Recycling isn’t about energy cost at all. Energy isn’t about to run out, we
have solar, hydro and wind in the future. You can make backward facing
arguments about coal use, if you want, but a strong argument would consider
what’s already happening and what today’s trends imply for the future.

If we use plastic bags instead of paper or cotton ones we’ll use tens to
hundreds of times more energy. Whether you think it’s backwards facing or not,
in the present huge amounts of that energy comes from burning fossil fuels and
the energy that doesn’t come from fossil fuels needs resources to be produced,
it doesn’t appear _ex nihilo_. Solar requires minerals to be mined and hydro
requires land be flooded and dams built.
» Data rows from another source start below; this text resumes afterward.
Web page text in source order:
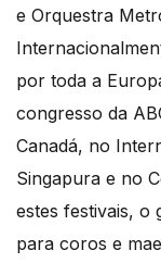
e Orquestra
por toda a
congresso da
Canadá, no
Singapura e no
estes festivais,
para coros e

Everything requires resources, which
costs are real, not fictitious, whether denominated in dollars or kilojoules.

>> paper and cotton use much more energy and water >Why worry about the two
things we can renew, while ignoring plastic’s use of limited non-renewable
petroleum, or the fact that plastic production produces carcinogenic pollution
and poisonous byproducts?

Because energy isn’t free any more than the land for growing cotton or trees
is, or water pumped from aquifers is. Paper and cotton production is also not
without its own chemical waste and uses far, far more water than making
plastic bags does.

>> Glass and plastic containers reuse is a solved problem. Put a big deposit
on containers and they’ll be reused. >So you mean it could be a solved
problem, right? I’m in favor of requiring deposits! If only we actually did
that everywhere instead of passing out free single use plastics...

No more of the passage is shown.